___ Given entries ___

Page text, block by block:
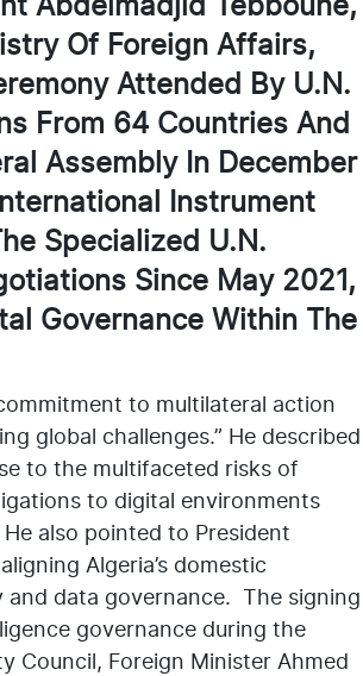
Of Foreign Affairs,
Attended By U.N.
From 64 Countries And
Assembly In December
Instrument
Specialized U.N.
Since May 2021,
Governance Within The
to multilateral action
global challenges.” He described
to the multifaceted risks of
to digital environments
also pointed to President
Algeria’s domestic
data governance. The signing
governance during the
Council, Foreign Minister Ahmed
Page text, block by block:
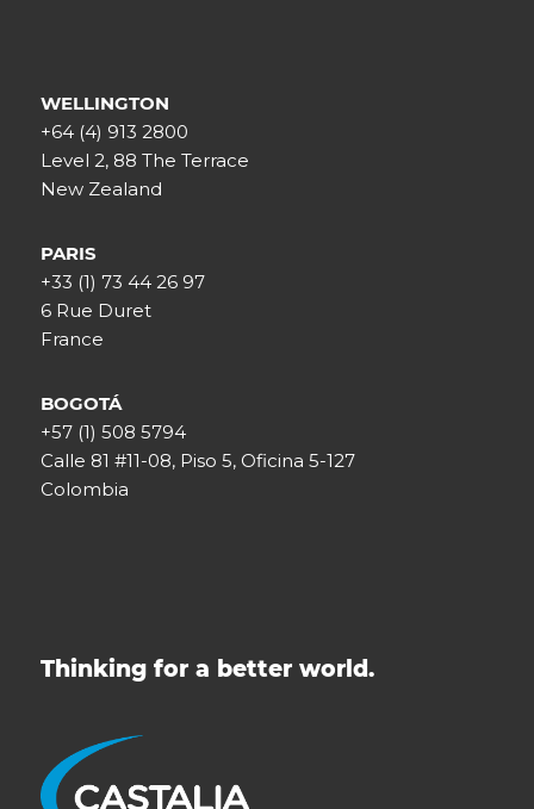
WELLINGTON
+64 (4) 913 2800
Level 2, 88 The Terrace
New Zealand
PARIS
+33 (1) 73 44 26 97
6 Rue Duret
France
BOGOTÁ
+57 (1) 508 5794
Calle 81 #11-08, Piso 5, Oficina 5-127
Colombia
Thinking for a better world.
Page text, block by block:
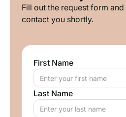
Fill out the request form
contact you shortly.
First Name
Last Name
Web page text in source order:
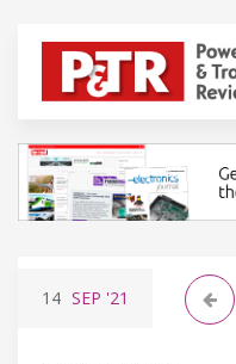
14 SEP '21
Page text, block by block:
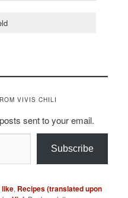
VIVIS CHILI
sent to your email.
Subscribe
like, Recipes (translated upon
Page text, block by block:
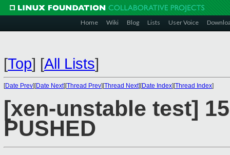
Home Wiki Blog Lists User Voice
[Top] [All Lists]
[Date Prev][Date Next][Thread Prev][Thread Next][Date Index][Thread Index]
[xen-unstable test]
PUSHED
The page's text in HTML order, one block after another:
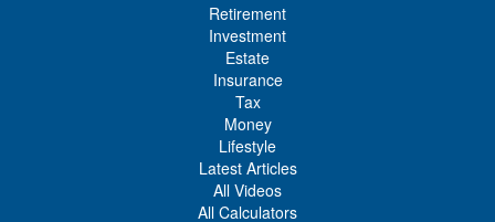
Retirement
Investment
Estate
Insurance
Tax
Money
Lifestyle
Latest Articles
All Videos
All Calculators
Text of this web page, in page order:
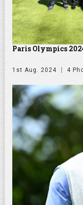
Paris Olympics
1st Aug. 2024 4
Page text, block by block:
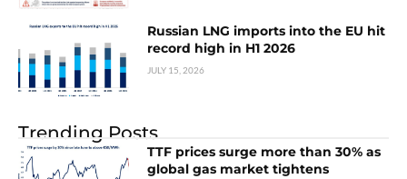
Russian LNG imports into the EU hit
record high in H1 2026
JULY 15, 2026
Trending Posts
TTF prices surge more than 30% as
global gas market tightens
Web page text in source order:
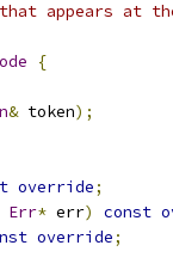
appears at
{
& token);
override;
Err* err) const
override;
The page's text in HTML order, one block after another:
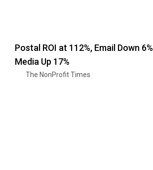
Postal ROI at 112%, Email Down
Media Up 17%
The NonProfit Times

___

_Exercise brief_. Each entry above must be repeated word for word, minus its images.

_Completed exercise_.
Page text, block by block:
Of Foreign Affairs,
Attended By U.N.
From 64 Countries And
Assembly In December
Instrument
Specialized U.N.
Since May 2021,
Governance Within The
to multilateral action
global challenges.” He described
to the multifaceted risks of
to digital environments
also pointed to President
Algeria’s domestic
data governance. The signing
governance during the
Council, Foreign Minister Ahmed
Page text, block by block:
WELLINGTON
+64 (4) 913 2800
Level 2, 88 The Terrace
New Zealand
PARIS
+33 (1) 73 44 26 97
6 Rue Duret
France
BOGOTÁ
+57 (1) 508 5794
Calle 81 #11-08, Piso 5, Oficina 5-127
Colombia
Thinking for a better world.
Page text, block by block:
Fill out the request form
contact you shortly.
First Name
Last Name
Web page text in source order:
14 SEP '21
Page text, block by block:
VIVIS CHILI
sent to your email.
Subscribe
like, Recipes (translated upon
Page text, block by block:
Home Wiki Blog Lists User Voice
[Top] [All Lists]
[Date Prev][Date Next][Thread Prev][Thread Next][Date Index][Thread Index]
[xen-unstable test]
PUSHED
The page's text in HTML order, one block after another:
Retirement
Investment
Estate
Insurance
Tax
Money
Lifestyle
Latest Articles
All Videos
All Calculators
Text of this web page, in page order:
Paris Olympics
1st Aug. 2024 4
Page text, block by block:
Russian LNG imports into the EU hit
record high in H1 2026
JULY 15, 2026
Trending Posts
TTF prices surge more than 30% as
global gas market tightens
Web page text in source order:
appears at
{
& token);
override;
Err* err) const
override;
The page's text in HTML order, one block after another:
Postal ROI at 112%, Email Down
Media Up 17%
The NonProfit Times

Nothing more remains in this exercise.